Pour revenir à notre définition du handicap psychique, nous pourrions tenter de le définir selon quelques grands principes (et vous aurez compris ma position sur les principes !) :
- Les capacités intellectuelles sont indemnes. Selon l’intensité du trouble, c’est donc la possibilité de les utiliser qui peut être déficiente.
- L'intensité du trouble en définit la gravité. Le handicap psychique est la conséquence d’un trouble psychique dont l’intensité va placer le handicap sur un continuum pouvant aller jusqu’à la maladie mentale.

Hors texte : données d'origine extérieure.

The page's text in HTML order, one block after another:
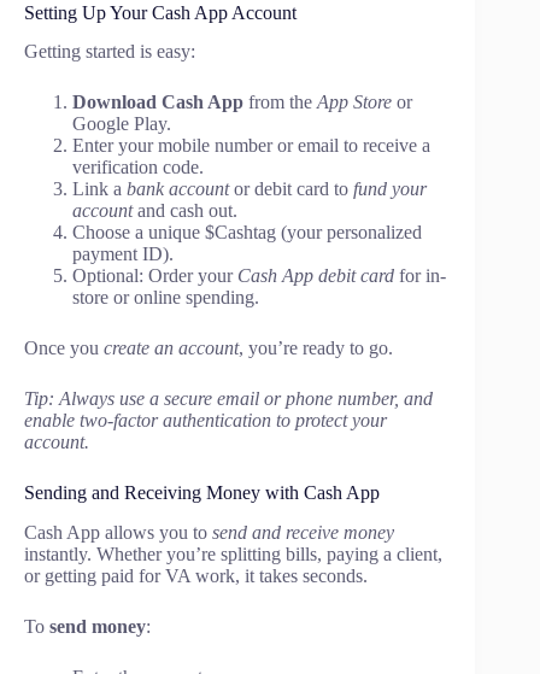
Setting Up Your Cash App Account
Getting started is easy:
Download Cash App from the App Store or
Google Play.
Enter your mobile number or email to receive a
verification code.
Link a bank accountor debit card to fund your
accountand cash out.
Choose a unique $Cashtag (your personalized
payment ID).
Optional: Order your Cash App debit card for in-
store or online spending.
Once you create an account, you’re ready to go.
Tip: Always use a secure email or phone number, and
enable two-factor authentication to protect your
account.
Sending and Receiving Money with Cash App
Cash App allows you to send and receive money
instantly. Whether you’re splitting bills, paying a client,
or getting paid for VA work, it takes seconds.
To send money:

- La symptomatologie est instable, imprévisible, et j’ajouterais singulière. Malgré un diagnostic identique entre deux personnes, vous ne retrouverez jamais une parfaite similitude dans l’expression symptomatique.
- Les causes restent inconnues à ce jour, et pouvons nous dire, demeurent propres à l’histoire de chacun, elle-même bercée au milieu d’une histoire et d’un inconscient collectif.

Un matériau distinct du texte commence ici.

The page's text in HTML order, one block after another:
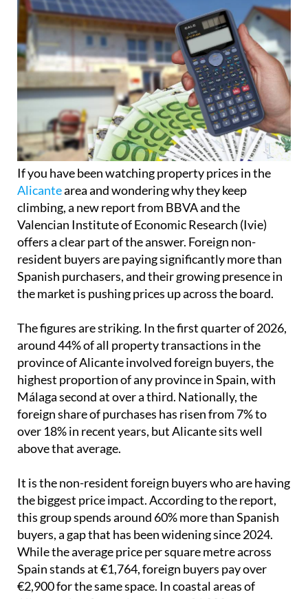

- La prise de médicament est souvent indispensable, associée à des techniques de soins dont les supports théoriques et les visées sont aussi larges que complémentaires.

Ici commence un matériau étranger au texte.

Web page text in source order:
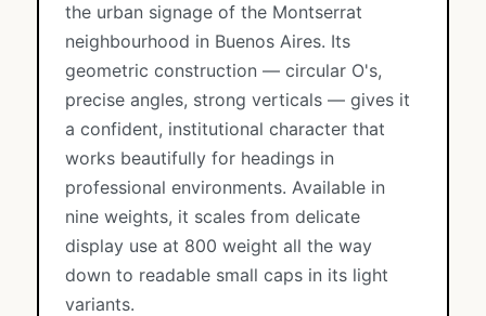
the urban signage of the Montserrat
neighbourhood in Buenos Aires. Its
geometric construction — circular O's,
precise angles, strong verticals — gives it
a confident, institutional character that
works beautifully for headings in
professional environments. Available in
nine weights, it scales from delicate
display use at 800 weight all the way
down to readable small caps in its light
variants.
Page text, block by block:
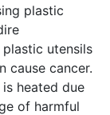
plastic
utensils
cause cancer.
heated due
of harmful

Handicap psychique dans la cité
Comme bien souvent parler de handicap psychique revient à évoquer la maladie mentale, nous allons aborder rapidement cet aspect car il est important de mettre des mots sur ces maux et de leur donner sens et vie. Non, les personnes atteintes de handicap psychique ne sont pas folles! Et si je veux aller plus loin, je dirais : non, les personnes atteintes de pathologies mentales ou psychopathologies ne sont pas folles ! Je pense que c’est peut-être la chose la plus importante à retenir. Parler de folie nécessite en premier lieu de définir une normalité. Qui la définit? Qui est en mesure de délimiter un cadre normatif alors que ce cadre est en perpétuel mouvement et qu'il est constitué d'individus dont la santé mentale repose sur un fil, le fil de leur histoire mêlée à celle de la société dans laquelle ils évoluent? Alors certes, certaines manifestations symptomatiques peuvent inquiéter, voire effrayer surtout si elles se manifestent dans les murs de notre cité ou de nos entreprises et qu'elles ne sont pas "encadrées", prises en charge. Mais le plus souvent ce danger concerne la personne elle-même. Soyons clair et honnête, la maladie mentale fait peur parce-qu’on ne la comprend pas, certes, mais surtout parce-qu’on la craint. Et on ne craint pas pour l’Autre mais bel et bien pour soi. Sentiment tout à fait « normal », sous peu qu’il soit possible d’évoquer la normalité dans cet article. Mais, très honnêtement, pour avoir côtoyer de près, parfois de très près, des personnes diagnostiquées comme souffrant de maladie mentale, je peux assurer que ma relation avec ces personnes m’a apporté beaucoup de richesse et que les fois où la peur m’a gagnée, cela était plus par projection fantasmatique plutôt que par réel risque de la part de la personne. C’est bien pour cela que dans le handicap au sens large, et dans le champ du handicap psychique en particulier, il n’est pas nécessaire de connaitre et de nommer le trouble mais juste d’en comprendre les conséquences.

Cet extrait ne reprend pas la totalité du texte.